I have been recently asked by several clients how will a convertible debt investment with an agreed valuation cap affect the ownership structure of a company. Therefore, I decided to share with you a brief example that might help you understand the impact.
Company XYZ with two founders gets a convertible debt of EUR 50k with an interest rate of 5% p.a. and a valuation cap of EUR 400k. Each of the founders has a 50% share of the registered capital in the company. After one year, the company raises a qualified investment of EUR 100k with pre-money valuation of EUR 500k. How does this investment affect the ownership structure?
The new investor gets a company share of 16,7% from his EUR 100k investment. Why? Because the value of his investment is EUR 100k and the “value” of the company after his investment (note: post-money valuation) has reached EUR 600k.
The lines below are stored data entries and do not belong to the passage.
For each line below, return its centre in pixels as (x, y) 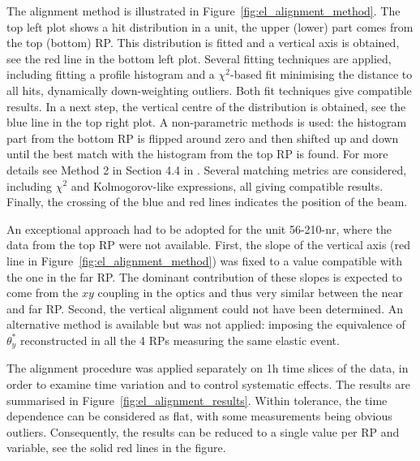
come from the (43, 293)
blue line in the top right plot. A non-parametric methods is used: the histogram (207, 122)
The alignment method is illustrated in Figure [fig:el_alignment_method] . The (204, 11)
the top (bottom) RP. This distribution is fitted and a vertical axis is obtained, (203, 43)
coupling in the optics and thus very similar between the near (250, 293)
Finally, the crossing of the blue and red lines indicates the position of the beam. (207, 202)
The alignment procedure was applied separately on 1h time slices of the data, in (208, 368)
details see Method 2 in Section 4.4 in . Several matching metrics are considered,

What share would the new investor have if he invested via convertible debt? If we took into consideration 5% p.a. interest rate, then the value of his claim would be EUR 52,5k in one year. That’s because he has agreed on a valuation cap of EUR 400k, therefore, his share in the company XYZ before arrival of the new investor reaches around 11,6%. However, due to the investment, there is standardly (note: depending on the signed term sheet and type of valuation) a decrease of his share too. In this case, his company’s share will be around 9,7%.
The share of the company of the two initial founders will decrease from 50% to 36,8% each. However, in practice, various situations might occur, e.g. the down round, which has several possible solutions, which depend on the negotiation between founders and investor.